◆ TASK ◆
Each line of the records below that holds "Maps" should be copied out.

◆ STUDY MATERIAL ◆
Content starts

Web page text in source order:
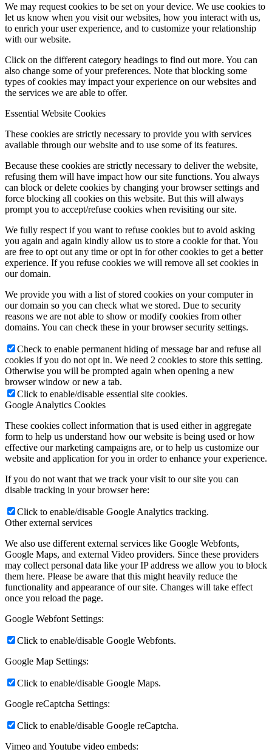
We may request cookies to be set on your device. We use cookies to
let us know when you visit our websites, how you interact with us,
to enrich your user experience, and to customize your relationship
with our website.
Click on the different category headings to find out more. You can
also change some of your preferences. Note that blocking some
types of cookies may impact your experience on our websites and
the services we are able to offer.
Essential Website Cookies
These cookies are strictly necessary to provide you with services
available through our website and to use some of its features.
Because these cookies are strictly necessary to deliver the website,
refusing them will have impact how our site functions. You always
can block or delete cookies by changing your browser settings and
force blocking all cookies on this website. But this will always
prompt you to accept/refuse cookies when revisiting our site.
We fully respect if you want to refuse cookies but to avoid asking
you again and again kindly allow us to store a cookie for that. You
are free to opt out any time or opt in for other cookies to get a better
experience. If you refuse cookies we will remove all set cookies in
our domain.
We provide you with a list of stored cookies on your computer in
our domain so you can check what we stored. Due to security
reasons we are not able to show or modify cookies from other
domains. You can check these in your browser security settings.
Check to enable permanent hiding of message bar and refuse all
cookies if you do not opt in. We need 2 cookies to store this setting.
Otherwise you will be prompted again when opening a new
browser window or new a tab.
Click to enable/disable essential site cookies.
Google Analytics Cookies
These cookies collect information that is used either in aggregate
form to help us understand how our website is being used or how
effective our marketing campaigns are, or to help us customize our
website and application for you in order to enhance your experience.
If you do not want that we track your visit to our site you can
disable tracking in your browser here:
Click to enable/disable Google Analytics tracking.
Other external services
We also use different external services like Google Webfonts,
Google Maps, and external Video providers. Since these providers
may collect personal data like your IP address we allow you to block
them here. Please be aware that this might heavily reduce the
functionality and appearance of our site. Changes will take effect
once you reload the page.
Google Webfont Settings:
Click to enable/disable Google Webfonts.
Google Map Settings:
Click to enable/disable Google Maps.
Google reCaptcha Settings:
Click to enable/disable Google reCaptcha.
Vimeo and Youtube video embeds:

Content ends

◆ RESULT OF THIS TASK ◆
Google Maps, and external Video providers. Since these providers
Click to enable/disable Google Maps.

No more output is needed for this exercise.